[Opening DATA FOR THE TASK section]

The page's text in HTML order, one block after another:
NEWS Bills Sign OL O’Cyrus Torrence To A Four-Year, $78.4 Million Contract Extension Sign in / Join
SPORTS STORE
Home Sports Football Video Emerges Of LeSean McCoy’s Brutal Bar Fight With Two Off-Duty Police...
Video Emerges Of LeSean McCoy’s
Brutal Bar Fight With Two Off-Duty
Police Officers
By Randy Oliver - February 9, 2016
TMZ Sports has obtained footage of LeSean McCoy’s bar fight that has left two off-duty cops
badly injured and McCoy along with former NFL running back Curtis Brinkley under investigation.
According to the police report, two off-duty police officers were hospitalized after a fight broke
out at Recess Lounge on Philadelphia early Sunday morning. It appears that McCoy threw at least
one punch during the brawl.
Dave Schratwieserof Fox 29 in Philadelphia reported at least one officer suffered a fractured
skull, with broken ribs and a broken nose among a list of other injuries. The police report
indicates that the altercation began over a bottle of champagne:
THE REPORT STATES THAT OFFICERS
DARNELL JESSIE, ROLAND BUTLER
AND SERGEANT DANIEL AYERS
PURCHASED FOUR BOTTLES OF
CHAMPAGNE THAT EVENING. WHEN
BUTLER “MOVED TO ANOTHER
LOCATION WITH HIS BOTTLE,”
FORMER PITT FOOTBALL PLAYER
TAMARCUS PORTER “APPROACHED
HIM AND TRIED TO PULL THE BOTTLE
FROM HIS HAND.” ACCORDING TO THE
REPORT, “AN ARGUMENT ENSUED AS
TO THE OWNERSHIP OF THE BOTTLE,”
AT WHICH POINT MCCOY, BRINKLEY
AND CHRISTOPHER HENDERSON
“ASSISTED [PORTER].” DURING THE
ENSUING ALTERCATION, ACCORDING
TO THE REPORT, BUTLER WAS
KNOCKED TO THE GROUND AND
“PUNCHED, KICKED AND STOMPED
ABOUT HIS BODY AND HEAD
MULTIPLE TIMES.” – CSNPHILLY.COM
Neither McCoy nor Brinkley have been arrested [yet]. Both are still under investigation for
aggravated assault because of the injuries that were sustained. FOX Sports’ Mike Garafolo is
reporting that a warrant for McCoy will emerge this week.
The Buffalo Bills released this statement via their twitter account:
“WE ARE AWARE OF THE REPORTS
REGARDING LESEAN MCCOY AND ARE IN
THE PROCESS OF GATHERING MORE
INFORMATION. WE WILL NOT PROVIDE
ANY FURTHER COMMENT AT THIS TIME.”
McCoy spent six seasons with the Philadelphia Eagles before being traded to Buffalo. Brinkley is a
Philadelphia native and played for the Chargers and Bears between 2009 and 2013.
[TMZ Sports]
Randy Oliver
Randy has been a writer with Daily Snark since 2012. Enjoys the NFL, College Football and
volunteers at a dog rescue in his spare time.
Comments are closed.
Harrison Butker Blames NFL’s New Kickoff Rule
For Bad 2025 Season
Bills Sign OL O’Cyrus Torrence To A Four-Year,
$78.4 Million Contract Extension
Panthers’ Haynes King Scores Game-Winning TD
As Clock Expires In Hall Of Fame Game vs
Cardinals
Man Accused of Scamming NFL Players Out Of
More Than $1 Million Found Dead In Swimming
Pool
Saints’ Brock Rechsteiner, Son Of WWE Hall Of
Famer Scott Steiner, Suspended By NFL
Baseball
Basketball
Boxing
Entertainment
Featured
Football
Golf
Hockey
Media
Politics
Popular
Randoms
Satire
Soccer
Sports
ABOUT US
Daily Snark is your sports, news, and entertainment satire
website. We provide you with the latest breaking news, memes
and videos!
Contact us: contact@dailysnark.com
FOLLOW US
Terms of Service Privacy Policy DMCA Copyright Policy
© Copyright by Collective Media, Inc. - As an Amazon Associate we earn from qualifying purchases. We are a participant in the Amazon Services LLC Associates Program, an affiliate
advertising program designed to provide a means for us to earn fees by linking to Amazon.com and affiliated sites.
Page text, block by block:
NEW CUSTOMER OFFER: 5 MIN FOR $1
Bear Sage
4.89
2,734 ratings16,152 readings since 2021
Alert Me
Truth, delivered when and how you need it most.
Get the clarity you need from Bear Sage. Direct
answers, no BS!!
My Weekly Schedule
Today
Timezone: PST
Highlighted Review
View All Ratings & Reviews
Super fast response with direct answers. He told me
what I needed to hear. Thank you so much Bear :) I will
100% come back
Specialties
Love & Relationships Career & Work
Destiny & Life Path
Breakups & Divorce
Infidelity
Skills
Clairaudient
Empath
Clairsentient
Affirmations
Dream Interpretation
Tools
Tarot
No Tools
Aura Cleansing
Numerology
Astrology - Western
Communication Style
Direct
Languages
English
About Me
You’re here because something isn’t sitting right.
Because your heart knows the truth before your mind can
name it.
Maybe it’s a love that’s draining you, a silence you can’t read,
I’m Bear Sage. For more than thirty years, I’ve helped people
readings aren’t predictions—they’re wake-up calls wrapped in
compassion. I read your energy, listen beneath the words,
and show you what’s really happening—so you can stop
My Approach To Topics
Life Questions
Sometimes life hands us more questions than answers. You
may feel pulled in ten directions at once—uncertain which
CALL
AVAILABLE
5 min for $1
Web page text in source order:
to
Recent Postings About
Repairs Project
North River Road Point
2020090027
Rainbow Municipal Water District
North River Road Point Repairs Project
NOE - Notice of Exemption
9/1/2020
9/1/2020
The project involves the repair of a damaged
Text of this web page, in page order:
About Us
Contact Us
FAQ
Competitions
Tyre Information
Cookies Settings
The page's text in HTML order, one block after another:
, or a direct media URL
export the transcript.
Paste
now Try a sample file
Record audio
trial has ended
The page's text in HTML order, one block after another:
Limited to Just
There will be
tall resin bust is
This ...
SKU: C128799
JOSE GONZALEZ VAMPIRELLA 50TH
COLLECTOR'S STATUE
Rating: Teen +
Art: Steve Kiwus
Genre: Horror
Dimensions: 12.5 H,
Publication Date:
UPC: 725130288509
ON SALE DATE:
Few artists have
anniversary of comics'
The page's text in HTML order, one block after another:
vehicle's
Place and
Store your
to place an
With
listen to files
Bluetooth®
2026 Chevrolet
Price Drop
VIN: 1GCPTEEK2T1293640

[Closing DATA FOR THE TASK section]

THE PROBLEM: Begin at the first line of the entries above and copy every line exactly, ending with the line that contains "KICKED AND STOMPED".

RESPONSE BELOW:
The page's text in HTML order, one block after another:
NEWS Bills Sign OL O’Cyrus Torrence To A Four-Year, $78.4 Million Contract Extension Sign in / Join
SPORTS STORE
Home Sports Football Video Emerges Of LeSean McCoy’s Brutal Bar Fight With Two Off-Duty Police...
Video Emerges Of LeSean McCoy’s
Brutal Bar Fight With Two Off-Duty
Police Officers
By Randy Oliver - February 9, 2016
TMZ Sports has obtained footage of LeSean McCoy’s bar fight that has left two off-duty cops
badly injured and McCoy along with former NFL running back Curtis Brinkley under investigation.
According to the police report, two off-duty police officers were hospitalized after a fight broke
out at Recess Lounge on Philadelphia early Sunday morning. It appears that McCoy threw at least
one punch during the brawl.
Dave Schratwieserof Fox 29 in Philadelphia reported at least one officer suffered a fractured
skull, with broken ribs and a broken nose among a list of other injuries. The police report
indicates that the altercation began over a bottle of champagne:
THE REPORT STATES THAT OFFICERS
DARNELL JESSIE, ROLAND BUTLER
AND SERGEANT DANIEL AYERS
PURCHASED FOUR BOTTLES OF
CHAMPAGNE THAT EVENING. WHEN
BUTLER “MOVED TO ANOTHER
LOCATION WITH HIS BOTTLE,”
FORMER PITT FOOTBALL PLAYER
TAMARCUS PORTER “APPROACHED
HIM AND TRIED TO PULL THE BOTTLE
FROM HIS HAND.” ACCORDING TO THE
REPORT, “AN ARGUMENT ENSUED AS
TO THE OWNERSHIP OF THE BOTTLE,”
AT WHICH POINT MCCOY, BRINKLEY
AND CHRISTOPHER HENDERSON
“ASSISTED [PORTER].” DURING THE
ENSUING ALTERCATION, ACCORDING
TO THE REPORT, BUTLER WAS
KNOCKED TO THE GROUND AND
“PUNCHED, KICKED AND STOMPED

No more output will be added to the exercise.